Думал он, думал, – и ничего не ответил.

– Не знаешь? – говорю.

– Не знаю.

Я ему все православие и объяснил, а он не то слушает, не то нет, а сам все на собак погикивает да орстелем машет.

– Ну, понял ли, – спрашиваю, – что я тебе говорил?

– Как же, бачка, понял: свинью в море топил, слепому на глаза плевал, – слепой видел, хлебца-рыбка народца дал.

Засели ему в лоб эти свиньи в море, слепой да рыбка, а дальше никак и не поднимется… И припомнились мне Кириаковы слова о их жалком уме и о том, что они сами не замечают, как края ризы касаются. Что же? и этот, пожалуй, крайка коснулся, но уж именно только коснулся – чуть-чуть дотронулся; но как бы ему более дать за нее ухватиться? И вот я и попробовал с ним как можно проще побеседовать о благе Христова примера и о цели его страдания, – но мой слушатель все одинаково невозмутимо орстелем помахивает. Трудно мне было себя обольщать: вижу, что он ничего не понимает.

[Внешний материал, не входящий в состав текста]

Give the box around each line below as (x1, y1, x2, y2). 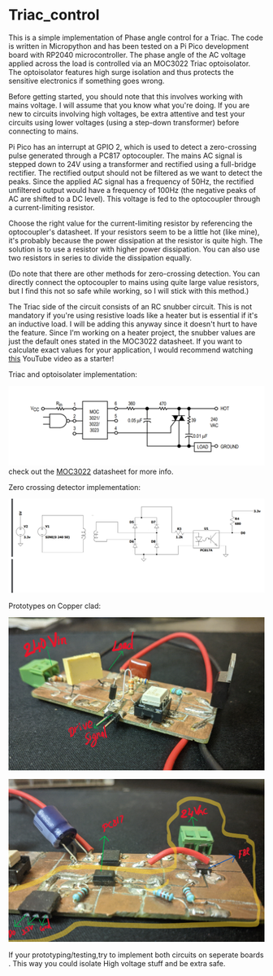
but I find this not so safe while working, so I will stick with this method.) (8, 286, 249, 295)
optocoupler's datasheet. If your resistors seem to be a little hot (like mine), (8, 226, 260, 237)
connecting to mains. (8, 126, 79, 136)
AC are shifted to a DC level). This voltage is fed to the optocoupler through (8, 194, 261, 204)
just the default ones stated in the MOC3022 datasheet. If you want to (8, 336, 242, 346)
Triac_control (8, 6, 100, 24)
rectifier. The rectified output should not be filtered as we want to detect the (8, 168, 262, 177)
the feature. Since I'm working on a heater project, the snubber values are (8, 327, 256, 337)
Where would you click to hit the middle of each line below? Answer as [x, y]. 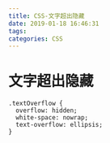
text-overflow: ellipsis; [59, 125]
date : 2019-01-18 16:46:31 [54, 24]
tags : [17, 31]
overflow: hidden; [47, 110]
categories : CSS [36, 39]
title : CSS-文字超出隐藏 [47, 16]
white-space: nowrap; [52, 118]

– Ничего, – спрашиваю, – не понял?

– Ничего, бачка, – все правду врешь; жаль его: он хорош, Христосик.

– Хорош?

– Хорош, бачка, не надо его обижать.

– Вот ты бы его и любил.

– Как, бачка, его не любить?

– Что? ты можешь его любить?

– Как же, бачка, – я, бачка, его и всегда люблю.

– Ну вот и молодец.

– Спасибо, бачка.

– Теперь, значит, тебе остается креститься: он и тебя спасет.

Дикарь молчит.

– Что же, – говорю, – приятель: что ты замолчал?

– Нет, бачка.

– Что такое: "нет, бачка"?

– Не спасет, бачка; за него зайсан бьет, шаман бьет, лама олешков сгонит.

– Да; вот главная беда!

– Беда, бачка.

– А ты и беду потерпи за Христа.

– На что, бачка, – он, бачка, жалостливый: как я дохнуть буду, ему самому меня жаль станет. На что его обижать!